And while the irregular militia would stand nary a prayer against organized forces of government oppression, there are plenty of weaknesses freedom fighters could readily exploit to cripple a tyrannical regime’s willpower and manpower requirements.  They aren’t pretty, but then neither is sacrificing your children’s lives to an evil government for mere circus-like entertainment of the masses.

Thomas Jefferson once wrote, “The tree of liberty must be refreshed from time to time with the blood of patriots and tyrants.”

If I had to tweak on Jefferson’s famous line, I’d tag it with “and that of their families.”

It is America’s gun owners, not pacifists or the liberal intelligentsia, who safeguard America’s freedom from tyrannical oppression.  It is our moral compass that guides us in our daily life  and would compel us to action should forces of tyranny take hold in our nation, just as it would compel us to use righteous violence against a criminal predator victimizing an innocent.

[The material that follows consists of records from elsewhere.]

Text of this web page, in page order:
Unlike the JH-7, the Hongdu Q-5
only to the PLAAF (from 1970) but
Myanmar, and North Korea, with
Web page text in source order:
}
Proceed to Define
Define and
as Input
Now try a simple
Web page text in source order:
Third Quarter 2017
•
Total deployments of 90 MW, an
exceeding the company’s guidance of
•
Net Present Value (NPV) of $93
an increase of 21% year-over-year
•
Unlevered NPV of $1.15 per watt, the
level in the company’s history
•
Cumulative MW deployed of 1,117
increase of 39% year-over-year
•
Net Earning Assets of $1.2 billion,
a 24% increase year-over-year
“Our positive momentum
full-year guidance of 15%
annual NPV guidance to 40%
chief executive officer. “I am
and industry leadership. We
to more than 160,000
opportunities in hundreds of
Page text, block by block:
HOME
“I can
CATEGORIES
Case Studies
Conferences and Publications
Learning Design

It is our Constitution and the rule of law that have allowed American exceptionalism to flourish for the last two hundred plus years and protected us from tyrants, genocide and tyrannical rule that have left hundreds of millions dead or subject to miserable, tyrannical rule in just the last few decades alone.

I know there are no shortage of Americans just like me who would stand shoulder-to-shoulder to prevent the sort of barbarism on display in The Hunger Games.

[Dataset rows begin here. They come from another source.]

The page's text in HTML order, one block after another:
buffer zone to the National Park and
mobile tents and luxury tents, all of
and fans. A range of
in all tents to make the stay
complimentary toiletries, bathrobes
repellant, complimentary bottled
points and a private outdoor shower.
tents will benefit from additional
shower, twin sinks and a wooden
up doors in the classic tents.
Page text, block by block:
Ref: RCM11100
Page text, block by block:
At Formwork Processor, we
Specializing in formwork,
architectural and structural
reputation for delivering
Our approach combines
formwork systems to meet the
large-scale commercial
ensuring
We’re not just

Our willingness to stand up to oppression probably gives the Coalition to Stop Gun Violence more than enough for them to label us as insurrectionists as they are want to do in an effort to marginalize us.  Free, strong and armed men and women like us cause CSGV folks and their ilk to piddle themselves.

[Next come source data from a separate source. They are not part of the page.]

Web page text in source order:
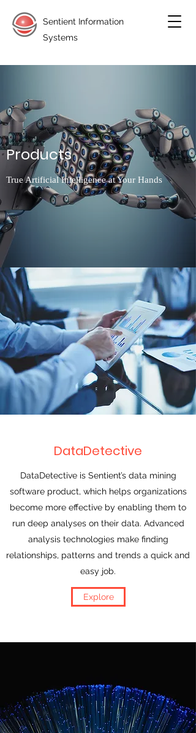
Sentient Information
Systems
Products
True Artificial Intelligence at Your Hands
DataDetective
DataDetective is Sentient’s data mining
software product, which helps organizations
become more effective by enabling them to
run deep analyses on their data. Advanced
analysis technologies make finding
relationships, patterns and trends a quick and
easy job.
Explore
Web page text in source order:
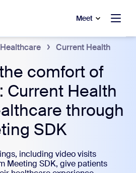
Meet
Healthcare Current Health
comfort of
Current Health
through
SDK
including video visits
Meeting SDK, give patients

That’s okay.  We know it is they who are at the margin of society.  Frankly, I believe they know the same.

It is we – the freedom-loving gun owners in America – who represent the interests of ordinary Americans.  If we were the fringe, we – as the National Rifle Association nationally and Guns Save Life regionally – would not have lots and lots of dues-paying members.

Our own Guns Save Life organization is miniscule compared to the NRA’s four-million plus members, but we still have plenty of dues-paying members, monthly meetings in two cities in our state (three starting in December), politicians seeking our blessings and scores of volunteers working for our cause.

The CGSV has no members, no monthly meetings, infrequent and irregular protests in our nation’s capital attended by a dozen or fewer individuals and few, if any volunteers.

If we were the fringe of American society, instead of volunteers we would have a handful of folks prostituting themselves on George Soros’ dime.

The disturbing Hunger Games movie gave me pause to be thankful for our great nation and to say a prayer of thanks.  “Thank you Lord for giving us the United States of America, and for giving our Founding Fathers for the wisdom to recognize our God-given rights in the Constitution and the Bill of Rights.  And thank you for giving us John Browning and John Garand.”

I’m not sure why, but I have the urge to take my very own M1 Garand out of my safe and once again appreciate its heft and beauty.  It is, after all, the greatest battle implement ever devised.

One thought on “The Hunger Games, Tyranny, and American Civil Rights”
  1. What got me about The Hunger Games was that it is such a popular book series and movie. Is this what entertainment in America has devolved to – reading books and watching movies about children killing each other for the entertainment of mass audiences? Seems we’re just a short step away from the real thing.

    I admit, I watched the Hunger Games movie as well – but I didn’t like it either, and it just confirmed my habit of spending more time on gun stuff and less time on TV and movies.